Le società animate da un’identità nazionale condivisa sono necessariamente più bellicose, autoritarie, ed esclusive? Nelle prossime pagine si cercherà di argomentare in favore di una risposta negativa a questa domanda, cioè di sostenere che la presenza di un sentimento nazionale diffuso è pienamente compatibile con la pace, la democrazia, e l’immigrazione.
Nella parte precedente di questo discorso, si è tentato, nel modo più sintetico possibile, di definire cos’è una nazione e di riflettere sull’utilità dell’identità nazionale. È in parte rischioso affrontare tematiche come queste, perché è abbastanza diffusa la tendenza a considerare chi difende le culture nazionali come un guerrafondaio, un antidemocratico, o un razzista; si tratta di una tendenza comprensibile, soprattutto alla luce delle tragedie che nel corso del ‘900 sono state causate anche dal nazionalismo aggressivo. La problematicità di questi argomenti è un motivo in più per dedicare le prossime pagine all’esposizione di tre considerazioni fondamentali.
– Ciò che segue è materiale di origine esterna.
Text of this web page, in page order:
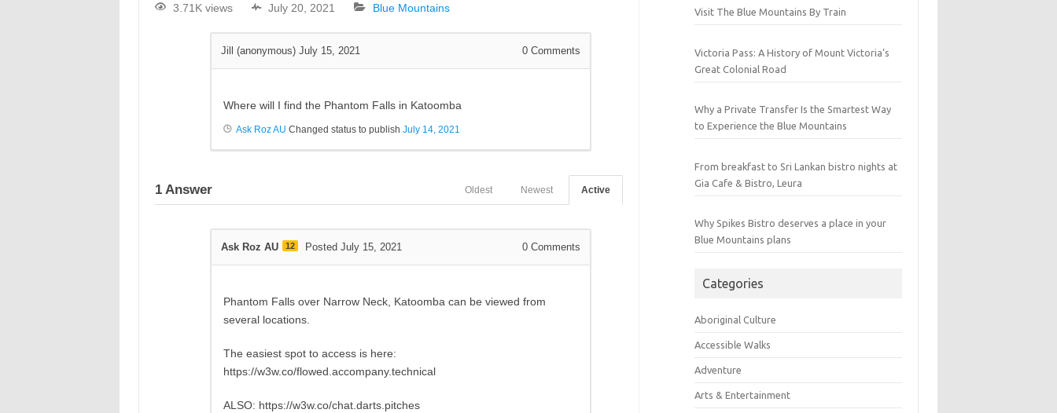
3.71K views July 20, 2021 Blue Mountains
Jill (anonymous) July 15, 2021 0Comments
Where will I find the Phantom Falls in Katoomba
Ask Roz AU Changed status to publish July 14, 2021
1Answer Active
Newest
Oldest
Ask Roz AU 12 Posted July 15, 2021 0Comments
Phantom Falls over Narrow Neck, Katoomba can be viewed from
several locations.
The easiest spot to access is here:
https://w3w.co/flowed.accompany.technical
ALSO: https://w3w.co/chat.darts.pitches
Visit The Blue Mountains By Train
Victoria Pass: A History of Mount Victoria’s
Great Colonial Road
Why a Private Transfer Is the Smartest Way
to Experience the Blue Mountains
From breakfast to Sri Lankan bistro nights at
Gia Cafe & Bistro, Leura
Why Spikes Bistro deserves a place in your
Blue Mountains plans
Categories
Aboriginal Culture
Accessible Walks
Adventure
Arts & Entertainment

La prima osservazione è la seguente. Il sentimento nazionale, per mantenere la sua utilità, deve essere moderato, non deve diventare una passione troppo intensa. La diffusione, all’interno di una nazione, di un eccessivo amore per la propria comunità è dannosa: perché esso si traduce nel disprezzo per le altre nazioni, in uno stato d’animo belligerante e ostile al dialogo. Tale sentimento conduce sulla strada della guerra, ma ciò che conviene a tutte le nazioni è cercare di collaborare pacificamente con le altre comunità. Per questo, il nazionalismo aggressivo è dannoso, mentre un sentimento nazionale moderato e ragionevole, per le ragioni considerate in precedenza, mantiene una sua utilità: il primo genera conflitto, mentre il secondo è compatibile con la pace e con lo sviluppo di istituzioni comuni.
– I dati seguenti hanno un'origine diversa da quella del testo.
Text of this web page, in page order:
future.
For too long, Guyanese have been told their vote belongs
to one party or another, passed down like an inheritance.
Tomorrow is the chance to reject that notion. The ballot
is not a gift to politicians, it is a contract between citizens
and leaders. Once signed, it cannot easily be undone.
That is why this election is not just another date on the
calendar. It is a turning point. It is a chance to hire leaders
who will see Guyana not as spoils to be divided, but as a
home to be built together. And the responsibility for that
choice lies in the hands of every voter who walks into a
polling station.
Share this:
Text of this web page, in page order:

È difficile negare che l’identità nazionale convive sempre con il rischio di trasformarsi in un patriottismo estremo e violento nei confronti degli altri popoli, ma allo stesso tempo sembra chiaro che essa genera solidarietà e pace tra i membri della comunità. Alla luce di questi due punti, si potrebbe pensare che la condizione ideale, a cui avvicinarsi con ogni sforzo, sia l’esistenza di un’unica nazione mondiale che comprenda ogni collettività presente sulla terra, cioè la presenza di un’unione di tutta l’umanità sotto un’unica bandiera e un’unica lingua; in questo modo, la pace tra i popoli troverebbe un potente sostegno. Questa ipotesi può davvero apparire come una soluzione ideale per cui lottare, ma c’è un problema che non può essere ignorato, cioè che nessuna evidenza induce a pensare che sia un progetto realizzabile. Non è mai esistita un’unica nazione mondiale, e non ci sono motivi per convincersi che esisterà in futuro. A ben vedere, sembra un’ipotesi irrealizzabile anche perché l’unico modo di mantenere un’identità così diffusa sarebbe attraverso la presenza di un unico stato capace di dominare durevolmente l’intero pianeta; ma, anche quest’ultima ipotesi appare poco realistica, dato che un’istituzione di questo genere collasserebbe rapidamente perché non sarebbe in grado di gestire in modo efficace l’intero territorio globale, causando ovunque rivolte e guerre civili. Immanuel Kant, in un celebre passaggio dell’opera Per la pace perpetua, si esprime in questo modo sulla possibilità di formare un unico stato mondiale:
« L’idea del diritto internazionale presuppone la separazione di molti stati vicini indipendenti l’uno dall’altro e benché una tale condizione sia già uno stato di guerra (se una loro unione federativa non previene lo scoppio delle ostilità), eppure questa stessa condizione, per l’idea della ragione, è meglio della loro fusione operata da una potenza che sovrasti le altre e si trasformi in monarchia universale; le leggi infatti con la maggiore estensione del governo perdono la loro forza e un dispotismo senz’anima, dopo aver estirpato i germi del bene, precipita alla fine in anarchia. » (Immanuel Kant, Per la pace perpetua)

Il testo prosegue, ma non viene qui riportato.